SVG exceeded poverty reduction target – PM
News
September 24, 2010
SVG exceeded poverty reduction target – PM

By 2015, St.Vincent and the Grenadines will have achieved universal access to primary, secondary and early childhood education, said Prime Minister Dr. Ralph Gonsalves.{{more}}

Gonsalves made the bold remark on Wednesday as he outlined progress made in this area, while addressing the United Nations General Assembly in New York, at the High Level Plenary Meeting on the Millennium Development Goals.

The Prime Minister told the leaders gathered from around the world of the achievements made in education, health and alleviating poverty.

“St.Vincent and the Grenadines has also far exceeded the goal of universal primary education. Indeed, we have achieved universal secondary education – improving access from 39 per cent to 100 per cent in just five years,” said Gonsalves.

The gathering was told that the ongoing “Education Revolution” remains the corner stone in his government’s “people centred development policy”.

The session was held to consider the UN members’ individual and collective progress towards the Millennium Development Goals.

The Prime Minister said the standard set by the international community was that by 2015 each country should reduce by half those persons who live in extreme poverty.

“I am proud to report that St.Vincent and the Grenadines has far exceeded this target, well in advance of the 2015 deadline.”

He disclosed that in the past decade, extreme poverty has been reduced in this country from roughly 26 per cent of the population to a mere 2.9 per cent.

“This amounts to an almost 90 per cent reduction in indigence,” said Gonsalves.

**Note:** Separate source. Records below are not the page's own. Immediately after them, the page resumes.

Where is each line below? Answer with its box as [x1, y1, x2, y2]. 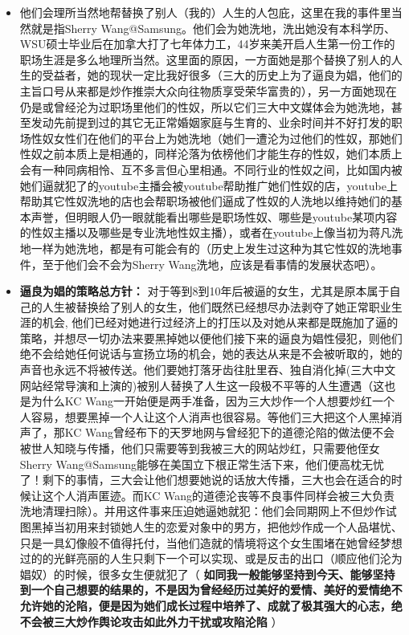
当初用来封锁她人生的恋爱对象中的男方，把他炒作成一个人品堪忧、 [53, 519, 403, 535]
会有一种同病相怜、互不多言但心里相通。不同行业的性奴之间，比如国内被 [19, 161, 403, 177]
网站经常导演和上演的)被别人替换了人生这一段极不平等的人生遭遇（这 [19, 377, 385, 393]
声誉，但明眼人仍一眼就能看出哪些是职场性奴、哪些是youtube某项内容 [31, 208, 398, 225]
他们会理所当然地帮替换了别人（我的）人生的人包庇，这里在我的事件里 [19, 4, 391, 20]
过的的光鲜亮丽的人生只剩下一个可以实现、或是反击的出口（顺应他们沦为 [19, 550, 403, 567]
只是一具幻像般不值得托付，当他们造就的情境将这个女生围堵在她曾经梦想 [19, 534, 403, 551]
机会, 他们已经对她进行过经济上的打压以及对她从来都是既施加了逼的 [42, 314, 399, 331]
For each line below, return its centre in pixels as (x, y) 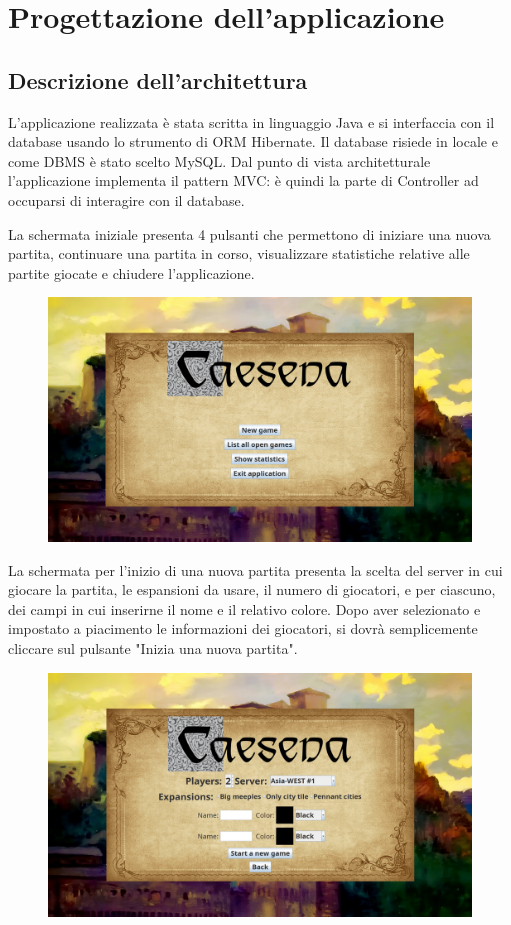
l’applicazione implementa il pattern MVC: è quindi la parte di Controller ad (243, 180)
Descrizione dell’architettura (158, 79)
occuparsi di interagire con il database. (126, 199)
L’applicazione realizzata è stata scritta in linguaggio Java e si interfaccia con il (251, 121)
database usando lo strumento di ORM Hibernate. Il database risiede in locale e (253, 141)
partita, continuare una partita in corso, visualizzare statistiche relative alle (239, 253)
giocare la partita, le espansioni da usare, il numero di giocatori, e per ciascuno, (252, 589)
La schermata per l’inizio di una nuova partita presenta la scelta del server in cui (255, 569)
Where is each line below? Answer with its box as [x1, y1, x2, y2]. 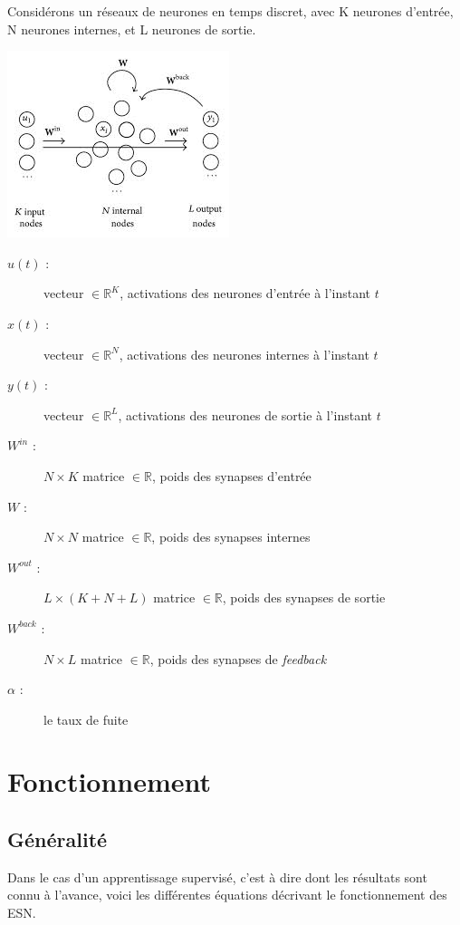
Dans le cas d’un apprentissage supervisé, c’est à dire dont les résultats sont [7, 867, 427, 886]
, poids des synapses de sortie [222, 588, 386, 607]
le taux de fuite [43, 709, 129, 728]
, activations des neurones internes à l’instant [119, 344, 369, 363]
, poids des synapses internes [151, 527, 311, 546]
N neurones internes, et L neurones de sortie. [7, 19, 256, 38]
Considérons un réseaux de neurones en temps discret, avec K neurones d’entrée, [7, 2, 454, 20]
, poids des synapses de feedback [149, 649, 327, 668]
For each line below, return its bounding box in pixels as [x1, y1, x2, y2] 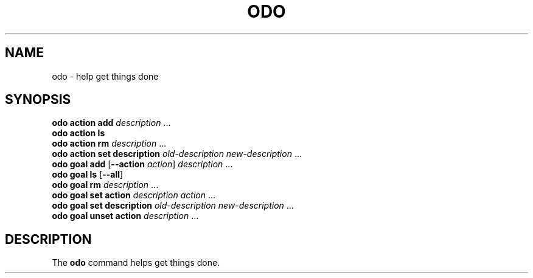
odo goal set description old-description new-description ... [52, 200, 294, 211]
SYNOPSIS [5, 92, 71, 108]
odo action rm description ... [52, 138, 167, 149]
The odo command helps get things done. [52, 257, 220, 268]
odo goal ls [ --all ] [52, 169, 124, 180]
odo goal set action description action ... [52, 190, 216, 201]
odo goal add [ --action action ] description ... [52, 159, 233, 170]
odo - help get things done [52, 71, 159, 82]
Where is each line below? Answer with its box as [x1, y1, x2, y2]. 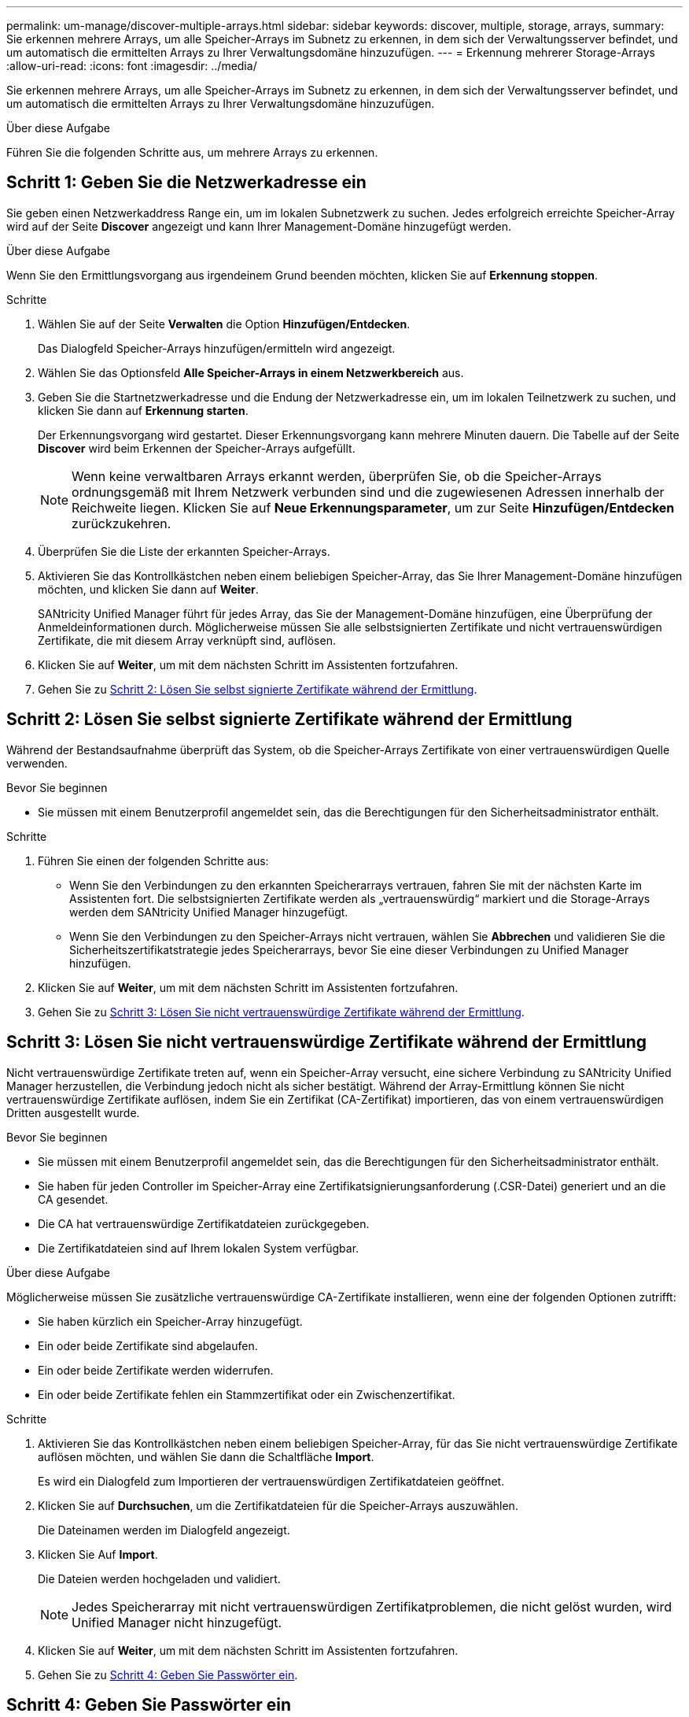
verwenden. [6, 756, 68, 770]
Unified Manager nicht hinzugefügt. [72, 1614, 282, 1630]
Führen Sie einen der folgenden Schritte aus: [38, 853, 269, 868]
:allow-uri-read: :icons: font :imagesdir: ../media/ [6, 59, 257, 72]
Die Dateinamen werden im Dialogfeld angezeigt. [38, 1523, 290, 1537]
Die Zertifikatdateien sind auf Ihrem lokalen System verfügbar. [38, 1241, 359, 1255]
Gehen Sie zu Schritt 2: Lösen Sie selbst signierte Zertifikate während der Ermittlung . [38, 682, 477, 696]
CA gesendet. [38, 1192, 109, 1206]
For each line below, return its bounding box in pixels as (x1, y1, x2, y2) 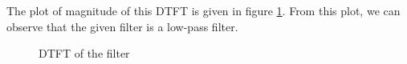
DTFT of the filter (39, 45, 130, 62)
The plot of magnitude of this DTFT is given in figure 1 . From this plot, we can (6, 2, 401, 18)
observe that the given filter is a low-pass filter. (6, 18, 238, 34)
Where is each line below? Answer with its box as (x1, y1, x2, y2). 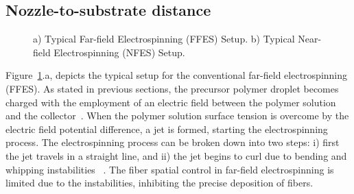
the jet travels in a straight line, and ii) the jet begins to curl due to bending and (5, 148, 347, 162)
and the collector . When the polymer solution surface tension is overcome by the (5, 108, 349, 123)
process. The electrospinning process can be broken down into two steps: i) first (5, 135, 340, 149)
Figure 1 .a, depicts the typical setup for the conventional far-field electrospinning (5, 68, 348, 82)
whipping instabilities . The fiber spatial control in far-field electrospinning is (5, 162, 334, 176)
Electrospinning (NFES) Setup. (54, 45, 185, 59)
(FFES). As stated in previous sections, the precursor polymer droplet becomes (5, 81, 339, 95)
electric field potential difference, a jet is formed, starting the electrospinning (5, 121, 328, 136)
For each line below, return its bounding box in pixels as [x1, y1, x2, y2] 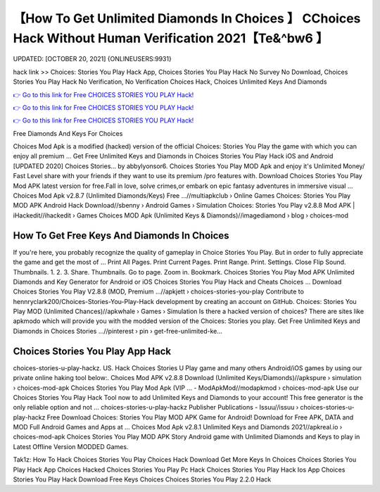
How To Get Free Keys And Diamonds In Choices [13, 229, 229, 241]
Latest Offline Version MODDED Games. [13, 442, 129, 450]
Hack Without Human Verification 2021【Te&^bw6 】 [13, 30, 329, 46]
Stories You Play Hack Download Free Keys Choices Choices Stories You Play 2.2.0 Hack [13, 475, 272, 484]
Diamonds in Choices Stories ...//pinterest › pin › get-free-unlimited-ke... [13, 327, 223, 335]
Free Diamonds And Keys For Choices [13, 129, 123, 137]
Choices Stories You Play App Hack [13, 345, 172, 357]
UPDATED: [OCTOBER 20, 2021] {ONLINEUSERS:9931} [13, 55, 172, 63]
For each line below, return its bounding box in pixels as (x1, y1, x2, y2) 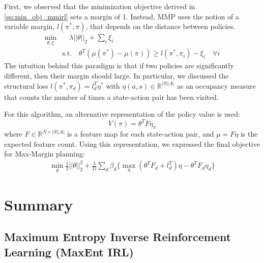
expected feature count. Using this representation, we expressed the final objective (4, 138, 260, 149)
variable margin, (4, 21, 55, 32)
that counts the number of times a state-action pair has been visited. (4, 91, 219, 102)
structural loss (4, 80, 48, 91)
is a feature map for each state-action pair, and (67, 128, 214, 139)
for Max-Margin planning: (4, 148, 85, 159)
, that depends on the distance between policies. (85, 21, 236, 32)
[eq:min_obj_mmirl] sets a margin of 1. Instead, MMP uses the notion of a (4, 11, 239, 21)
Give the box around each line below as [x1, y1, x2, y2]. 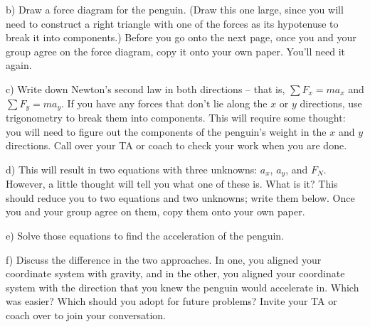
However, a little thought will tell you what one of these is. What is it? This [6, 176, 338, 191]
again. [6, 58, 32, 73]
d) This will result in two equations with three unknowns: [6, 161, 258, 176]
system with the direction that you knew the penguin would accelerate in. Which [6, 279, 359, 294]
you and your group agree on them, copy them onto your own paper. [6, 204, 305, 219]
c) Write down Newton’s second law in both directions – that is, [6, 81, 285, 96]
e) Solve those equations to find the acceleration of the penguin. [6, 228, 285, 243]
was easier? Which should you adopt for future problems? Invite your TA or [6, 294, 337, 309]

“To be sure, poverty, more broadly defined, remains a stubborn and vexing challenge in Saint Vincent and the Grenadines. We have reduced non-indigent poverty by one-fifth in the past decade, but 30 per cent of our population continues to struggle with less extreme forms of poverty,” said Gonsalves.

Gonsalves also touched on achievements made by the Ministry of Health in meeting the relevant MDGs. He stated that under-five child mortality has been reduced by almost half, and now approaches developed world standards.

On the issue of HIV, he said in St.Vincent and the Grenadines, the spread of the disease has stabilized.

“We remain hopeful that we will begin to claim measurable success in reversing its prevalence in the coming years,” he said.

Gonsalves highlighted that his administration has increased access to pipe-borne water from 70 per cent to over 98 per cent through prudent infrastructural investments.

The Prime Minister added that Internet connectivity has tripled, “and we now have more active mobile phone subscriptions than we have citizens.”

He noted that even in the face of an increasingly difficult international economic environment, St.Vincent and the Grenadines has achieved many of the MDGs far ahead of schedule.

Gonsalves, however, acknowledged that despite tremendous developmental strides, many obstacles still remain to achieving and sustaining the MDGs in a national, regional and international context. He identified the collapse of the world economy, climate change, inequitable trade regimes, and the impact of transnational crime, as threats to St.Vincent and the Grenadines’ fragile gains.

He said from the perspective of St.Vincent and the Grenadines, the most woefully unmet MDG is Goal 8, titled “A global partnership for development.”

Gonsalves expressed that while developing countries continue “their heroic struggle to advance in an increasingly difficult economic environment, many of our development partners have replaced their firm and measurable commitments of assistance with platitudes and empty rhetoric.”